The Department of Justice declared Orange County as America’s Ground Zero center for addiction fraud, and has pursued operators as part of a sting. California has held myriad hearings and passed myriad laws since our Rehab Riviera series published in 2017 — forbidding patient brokering, requiring rehabs to reveal financial ties to related businesses (like urine labs and sober homes), forbidding false advertising — but who has been sued or arrested or prosecuted under these laws? What has the state attorney general, its insurance commissioner, its district attorneys, done to help enforce them?

That provider database that’s supposed to be live right about now — allowing people to see inspection reports and complaints and licensing files without waiting the four to six months we now have to wait for public records — where is that?

“The story is that nobody in the state is doing anything,” said Laurie Girand of Advocates for Responsible Treatment in San Juan Capistrano, who has been following all this way longer than I have.

Action, she said, would require an investigator willing to take a tip and follow up on it — and a district attorney willing to bring charges. “There’s nobody, as far as I can tell,” she said. “The Legislature passed a bill with a $20,000 per brokered person civil fine. You’d think a D.A.’s office might be able to do something with that.”

Addiction treatment programs “often exist in environments with few barriers of entry into the marketplace,” Aetna notes in its suit. “Unfortunately, many unscrupulous actors have flooded into the … market, capitalizing on the most vulnerable of populations for their own gain.”

That’s been true since the Affordable Care Act passed and mandated mental health coverage. That’s where you lawmakers can, should and must do more. Acknowledge that addiction is a medical condition that poses grave risk of death. Put treatment in the hands of people who know something about medical conditions rather than people who once had one. I say this a lot, but I could open a rehab here in California, and that should scare the hell out of us all.

While many of the lawmakers who demanded a fundamental rebuild of the system have left office or gone eerily quiet, others are trying. In July, Assemblymember Diane Dixon, R-Newport Beach, asked for an audit of the Department of Health Care Services to determine if it’s properly licensing, regulating and enforcing state laws in this sphere. That audit is due out this spring, and folks with experience to share can share their stories directly with auditors, Dixon’s district director, Kristin Vellandi, said.

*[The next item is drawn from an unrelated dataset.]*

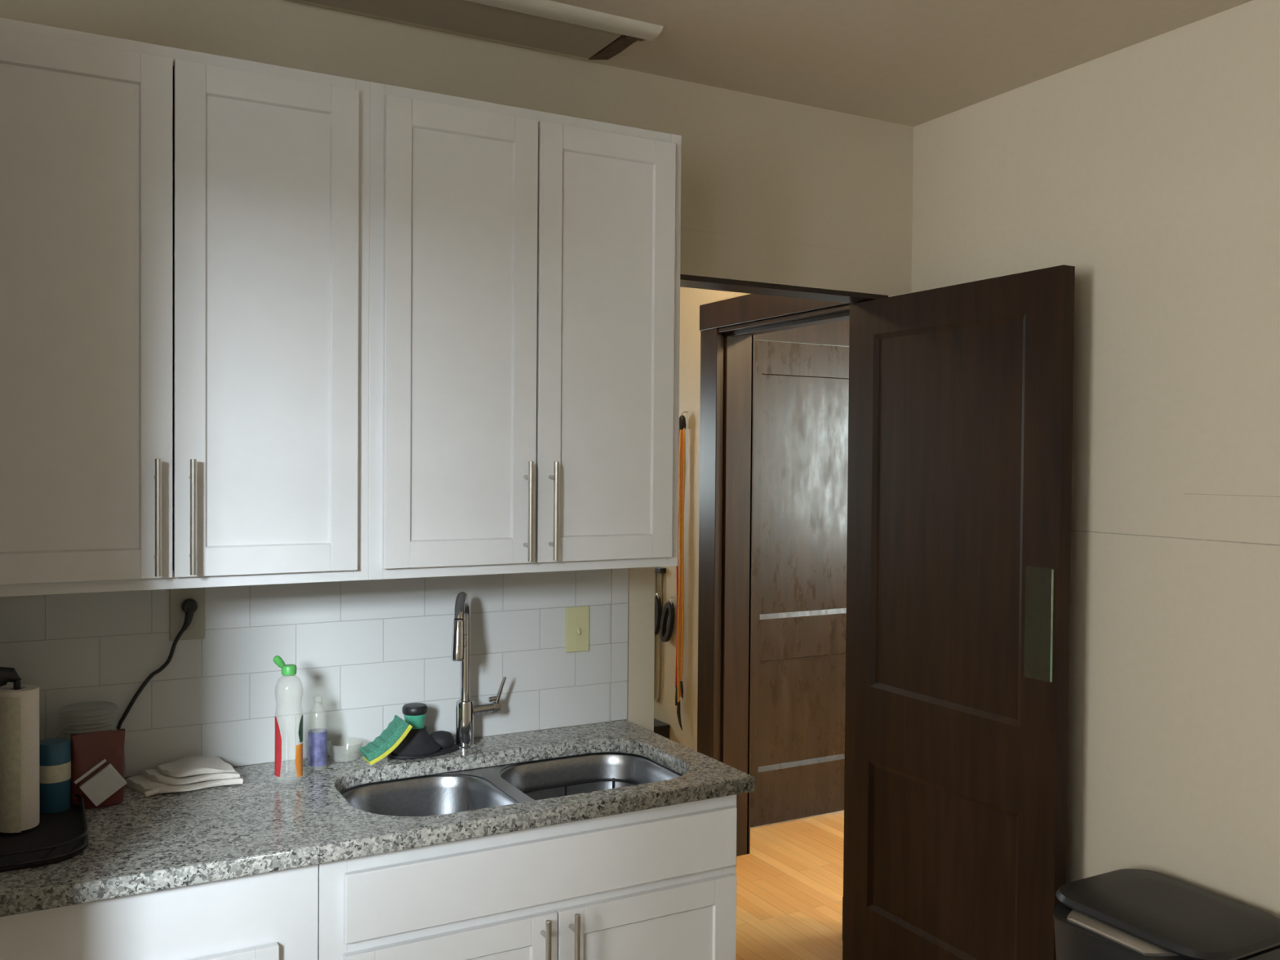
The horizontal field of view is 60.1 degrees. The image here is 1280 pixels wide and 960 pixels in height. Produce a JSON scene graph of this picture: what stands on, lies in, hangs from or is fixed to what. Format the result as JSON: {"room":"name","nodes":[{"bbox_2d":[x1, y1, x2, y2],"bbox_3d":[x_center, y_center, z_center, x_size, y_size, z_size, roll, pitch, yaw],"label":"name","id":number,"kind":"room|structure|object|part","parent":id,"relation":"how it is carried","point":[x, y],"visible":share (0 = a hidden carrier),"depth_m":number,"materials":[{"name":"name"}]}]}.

Assemblymembers Laurie Davies, R-Laguna Niguel, and Kate Sanchez, R-Trabuco Canyon, are active in the Mission Viejo-led  California Sober Living and Recovery Task Force, which is trying to push forward on these issues. This used to be a bipartisan thing; we hope the “Rs” after their names don’t doom their efforts.

In a landscape where vulnerable people are losing their lives to substandard care — and without attention and strong leadership from the top — it’s hard to be optimistic for change.

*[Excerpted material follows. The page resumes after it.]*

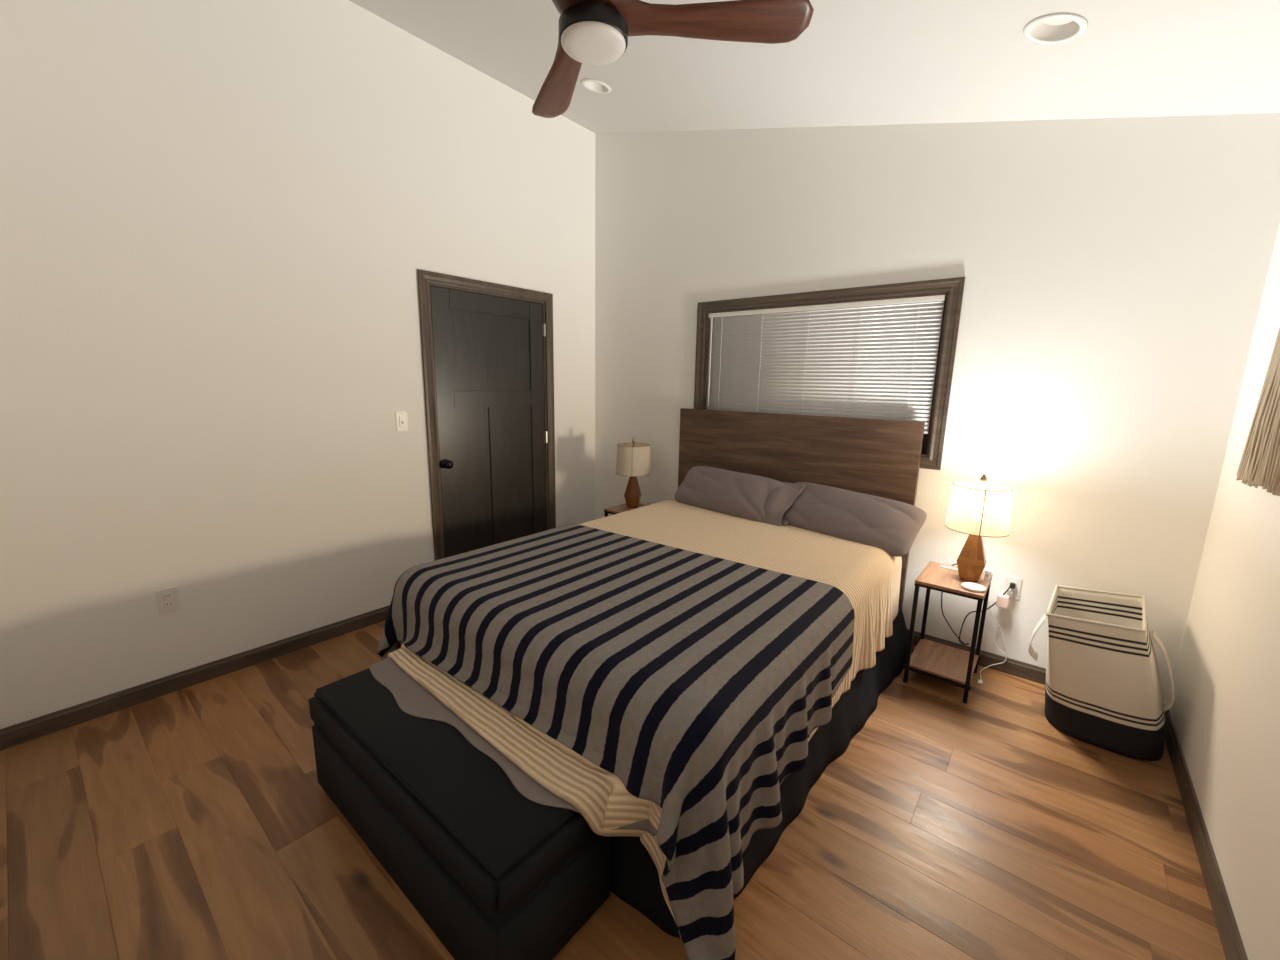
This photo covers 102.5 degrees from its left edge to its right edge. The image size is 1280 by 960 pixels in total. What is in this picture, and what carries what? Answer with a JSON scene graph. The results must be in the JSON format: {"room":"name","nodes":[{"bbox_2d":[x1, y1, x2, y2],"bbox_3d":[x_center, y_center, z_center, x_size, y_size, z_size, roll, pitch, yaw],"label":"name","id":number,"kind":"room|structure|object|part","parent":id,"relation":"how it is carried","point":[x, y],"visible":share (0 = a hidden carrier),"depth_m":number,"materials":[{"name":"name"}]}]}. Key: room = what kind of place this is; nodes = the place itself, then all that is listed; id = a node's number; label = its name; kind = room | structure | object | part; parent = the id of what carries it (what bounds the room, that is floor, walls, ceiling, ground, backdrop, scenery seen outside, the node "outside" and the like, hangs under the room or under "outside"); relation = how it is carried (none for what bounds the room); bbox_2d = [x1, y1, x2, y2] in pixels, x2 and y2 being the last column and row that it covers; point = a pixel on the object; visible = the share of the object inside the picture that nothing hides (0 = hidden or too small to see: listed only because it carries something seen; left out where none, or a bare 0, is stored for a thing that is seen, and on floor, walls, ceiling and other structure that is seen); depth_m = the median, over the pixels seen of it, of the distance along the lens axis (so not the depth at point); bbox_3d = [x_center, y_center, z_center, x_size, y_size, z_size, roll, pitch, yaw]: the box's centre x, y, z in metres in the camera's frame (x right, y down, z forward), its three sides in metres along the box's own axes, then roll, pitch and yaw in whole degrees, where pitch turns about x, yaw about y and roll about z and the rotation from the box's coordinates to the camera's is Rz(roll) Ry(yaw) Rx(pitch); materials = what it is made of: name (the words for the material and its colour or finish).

“Wash, rinse, repeat,” Melissa Delise Ruby, who runs the 6,600-plus member “It’s Time for Ethics in Addiction Treatment” group on Facebook, said of the scandals.

“Why aren’t things changing? If you peel all the layers away and you look at the root of the problem, it’s stigma,” she said. “The overall consensus is, ‘These people don’t matter anyway. Let them die. It’s easier that way.’ It’s investigated on the health care white collar crime level, not for the human trafficking, the deaths, the drugging, the horrific things that are happening to these people.”

The entire structure of how addiction treatment is licensed, credentialed and regulated needs to change, she said.

“Getting information out there on a massive level that can’t be ignored will push the hands of the powers that be to do something,” she said. “The way we fix it is step by step. Do we not have enough dead bodies?”